Exercise: Set down every line from the one with "abreslav@gmail.com (86, 130, 169, 144)" to the end of the entries, both ends included, exactly as it reads and without pictures.

Stored data
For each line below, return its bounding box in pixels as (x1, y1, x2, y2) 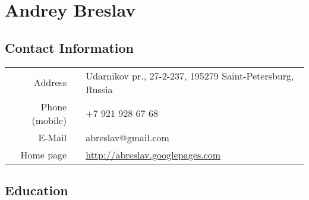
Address (33, 75, 67, 90)
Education (5, 180, 68, 199)
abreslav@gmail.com (86, 130, 169, 144)
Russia (86, 82, 113, 96)
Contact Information (5, 38, 134, 56)
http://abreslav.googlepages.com (86, 147, 221, 161)
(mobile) (31, 113, 67, 127)
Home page (20, 147, 67, 161)
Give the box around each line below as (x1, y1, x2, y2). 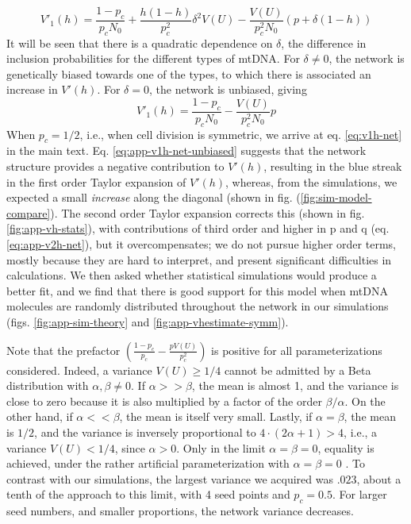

Solution to the exercise:
abreslav@gmail.com (86, 130, 169, 144)
Russia (86, 82, 113, 96)
Contact Information (5, 38, 134, 56)
http://abreslav.googlepages.com (86, 147, 221, 161)
(mobile) (31, 113, 67, 127)
Home page (20, 147, 67, 161)
Give the box around each line below as (x1, y1, x2, y2). 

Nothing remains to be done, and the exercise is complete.